Improved Cosmic-Ray Injection Models and the Galactic Center Gamma-Ray Excess

Fermi-LAT observations of the Milky Way Galactic Center (GC) have revealed a spherically symmetric excess of GeV gamma rays extending to at least 10 degrees from the dynamical center of the Galaxy. A critical uncertainty in extracting the intensity, spectrum, and morphology of this excess concerns the accuracy of astrophysical diffuse gamma-ray emission models near the GC. Recently, it has been noted that many diffuse emission models utilize a cosmic-ray injection rate far below that predicted based on the observed star-formation rate in the Central Molecular Zone.
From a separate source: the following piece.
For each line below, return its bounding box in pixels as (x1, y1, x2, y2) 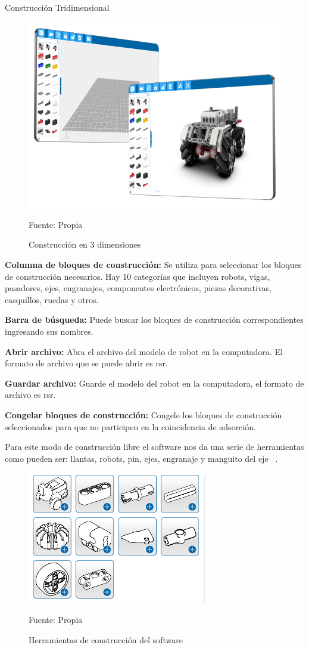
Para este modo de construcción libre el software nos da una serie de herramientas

In this study, we add a cosmic-ray injection component which nonlinearly traces the Galactic H-2 density determined in three dimensions, and find that the associated gamma-ray emission is degenerate with many properties of the GC gamma-ray excess. Specifically, in models that utilize a large sideband (40 degrees x 40 degrees surrounding the GC) to normalize the best-fitting diffuse emission models, the intensity of the GC excess decreases by approximately a factor of 2, and the morphology of the excess becomes less peaked and less spherically symmetric. In models which utilize a smaller region of interest (15 degrees x 15 degrees) the addition of an excess template instead suppresses the intensity of the best-fit astrophysical diffuse emission, and the GC excess is rather resilient to changes in the details of the astrophysical diffuse modeling. In both analyses, the addition of a GC excess template still provides a statistically significant improvement to the overall fit to the gamma-ray data. We also implement advective winds at the GC, and find that the Fermi-LAT data strongly prefer outflows of order several hundred km/s, whose role is to efficiently advect low-energy cosmic rays from the inner-few kpc of the Galaxy. Finally, we perform numerous tests of our diffuse emission models, and conclude that they provide a significant improvement in the physical modeling of the multiwavelength nonthermal emission from the GC region.